1. International
Global equity markets fell further amidst lingering concerns about the timing of the reduction in asset
purchases, but markets recovered some ground towards the end of the week. The latter helped the US
markets close with weekly gains, but the MSCI AC World Index finished 0.43% lower, led by declines in
Asia-Pacific and Emerging Markets. Bond yields rose from the lows witnessed earlier in the week in
reaction to the strong US payroll data. Commodity prices rebounded and the Reuters Jefferies CRB Index
closed up 2.07%. Ongoing unrest in South Africa’s mining industry pushed up platinum prices, while better
than expected US jobs data boosted crude oil prices. In currency markets, the sterling benefitted from signs
the UK economy was recovering and the Japanese Yen strengthened.
• Asia-Pacific: A stronger yen and profit booking led Japanese equities to correct sharply. Other regional
equity markets as well as currencies came under pressure on increased concerns about foreign flows once
global liquidity starts to reduce. Japan’s Prime Minister unveiled the strategy to boost growth including efforts
to boosting corporate activity and undertake structural reforms. Japan’s Government Pension Investment
Fund has announced its intention to reduce exposure to local bonds (60% from 67%) and increase equity
allocation.Weak economic data further added pressure on regional markets. HSBC PMI readings for many of
Asian economies showed growth is moderating. Australia’s Q1 GDP growth came at 2.2%qoq, slightly lower
than 2.3% recorded
• Europe/Middle East: Better manufacturing data out of US and select Europe countries helped
European equities pare losses towards the close of week. European manufacturing PMIs suggested the pace
of contraction in the region’s industry eased last month and German industrial output expanded by
1.8%mom in April. UK’s trade deficit narrowed in April and the manufacturing and services PMIs were
strong. Bank of England maintained status quo on policy while the Polish central bank cut key policy rate
by 25 bps to 2.75% and also intervened in the currency markets to support zloty. Ukraine’s central bank
cut interest rates by 50 bps to 7%. Turkish equity markets and currency partially recouped losses at close
of week after the Prime Minister agreed to talks with protestors. On the M&A front, SevernTrent rejected
a revised takeover offer of about $8.2 bln from a consortium of investors comprising Kuwait sovereign
wealth fund and Borealis Infrastructure.
• Americas: Positive economic data helped US equity indices bounce back towards the close of week,
but markets in Canada, Brazil and Mexico closed with losses. Non-farm payrolls expanded by
175,000, more than market estimates, and the unemployment rate inched up to 7.6%.The May ISM
non-manufacturing index increased marginally, while manufacturing index slid and the US trade
deficit widened by 8.5% to $40.3 bln reflecting sharp rise in imports. Canada also reported large
gains in payrolls (95,000) and the unemployment rate dipped to 7.1% from 7.2%. Banco de Mexico
retained benchmark policy rate at 4%.With a view to stem the sharp depreciation in real and thereby
also reduce inflationary pressures, Brazil abolished its tax on foreign investment in bonds, which was
introduced in 2010. S&P cut outlook on Brazil’s sovereign rating to negative, citing slow economic
growth and rising fiscal burden.
Market Review
WEEK ENDED JUNE 07, 2013
2. Weekly Weekly
change (%) change (%)
MSCI AC World Index -0.43 Xetra DAX -1.13
FTSE Eurotop 100 -1.72 CAC 40 -1.92
MSCI AC Asia Pacific -3.31 FTSE 100 -2.60
Dow Jones 0.88 Hang Seng -3.65
Nasdaq 0.39 Nikkei -6.51
S&P 500 0.78 KOSPI -3.86
India - Equity
Frontline equity indices extended declines this week on the back of weak domestic economic data and
cautious global sentiment. Mid and small cap stocks fared better than large caps.
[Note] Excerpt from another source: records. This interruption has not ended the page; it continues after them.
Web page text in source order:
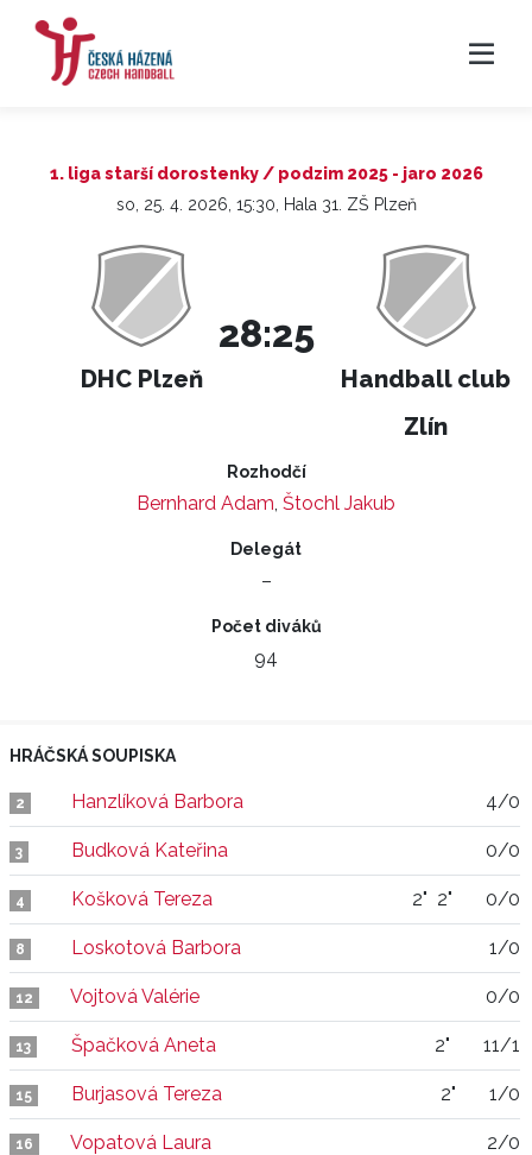
1. liga starší dorostenky / podzim 2025 - jaro 2026
so, 25. 4. 2026, 15:30, Hala 31. ZŠ Plzeň
DHC Plzeň
28:25
Handball club
Zlín
Rozhodčí
Bernhard Adam, Štochl Jakub
Delegát
–
Počet diváků
94
HRÁČSKÁ SOUPISKA
2 Hanzlíková Barbora 4/0
3 Budková Kateřina 0/0
4 Košková Tereza 2" 2" 0/0
8 Loskotová Barbora 1/0
12 Vojtová Valérie 0/0
13 Špačková Aneta 2" 11/1
15 Burjasová Tereza 2" 1/0
16 Vopatová Laura 2/0
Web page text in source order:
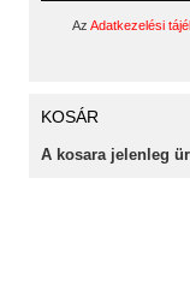
Az Adatkezelési
KOSÁR
A kosara jelenleg
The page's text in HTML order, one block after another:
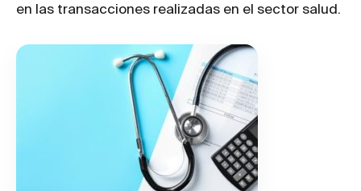
en las transacciones realizadas en el sector salud.
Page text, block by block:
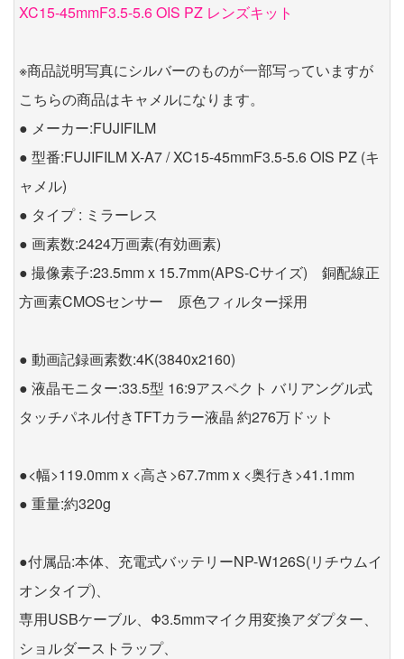
XC15-45mmF3.5-5.6 OIS PZ レンズキット
※商品説明写真にシルバーのものが一部写っていますが
こちらの商品はキャメルになります。
● メーカー:FUJIFILM
● 型番:FUJIFILM X-A7 / XC15-45mmF3.5-5.6 OIS PZ (キ
ャメル)
● タイプ : ミラーレス
● 画素数:2424万画素(有効画素)
● 撮像素子:23.5mm x 15.7mm(APS-Cサイズ) 銅配線正
方画素CMOSセンサー 原色フィルター採用
● 動画記録画素数:4K(3840x2160)
● 液晶モニター:33.5型 16:9アスペクト バリアングル式
タッチパネル付きTFTカラー液晶 約276万ドット
●<幅>119.0mm x <高さ>67.7mm x <奥行き>41.1mm
● 重量:約320g
●付属品:本体、充電式バッテリーNP-W126S(リチウムイ
オンタイプ)、
専用USBケーブル、Φ3.5mmマイク用変換アダプター、
ショルダーストラップ、
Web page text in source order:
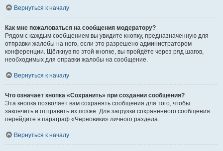
Вернуться к началу
Как мне пожаловаться на сообщения модератору?
Рядом с каждым сообщением вы увидите кнопку, предназначенную для
отправки жалобы на него, если это разрешено администратором
конференции. Щёлкнув по этой кнопке, вы пройдёте через ряд шагов,
необходимых для оправки жалобы на сообщение.
Вернуться к началу
Что означает кнопка «Сохранить» при создании сообщения?
Эта кнопка позволяет вам сохранять сообщения для того, чтобы
закончить и отправить их позже. Для загрузки сохранённого сообщения
перейдите в параграф «Черновики» личного раздела.
Вернуться к началу
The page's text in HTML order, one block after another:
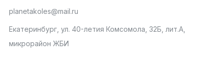
planetakoles@mail.ru
Екатеринбург, ул. 40-летия Комсомола, 32Б, лит.А,
микрорайон ЖБИ
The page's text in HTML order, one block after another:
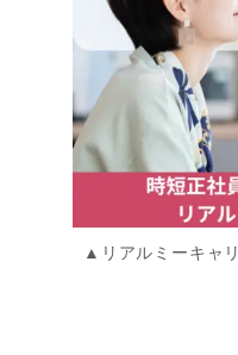
▲リアルミーキャ
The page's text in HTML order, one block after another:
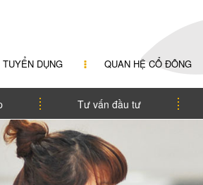
TUYỂN DỤNG QUAN HỆ CỔ ĐÔNG
Tư vấn đầu tư
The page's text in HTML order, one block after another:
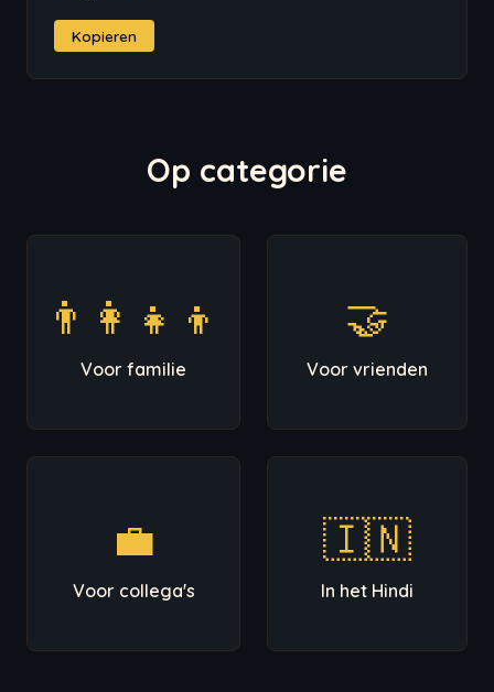
Kopieren
Op categorie
👨‍👩‍👧‍👦
Voor familie
🤝
Voor vrienden
💼
Voor collega's
🇮🇳
In het Hindi

Except for technology
and healthcare all sectoral indices closed in the red. FII flows were muted this week - $108 mln in the
first four trading days.
• Macro/Outlook: India’s PMI data released this week showed divergent trends across the
manufacturing and services sector. The services PMI jumped up from 50.7 last month to 53.6.
Expansion in the service sector, which accounts for about 60% of India’s GDP, was led mainly by new
orders. In contrast, India’s manufacturing sector PMI dipped to 50.1 from 51.0 in April. A similar
trend is seen across many EM/Asian countries this month.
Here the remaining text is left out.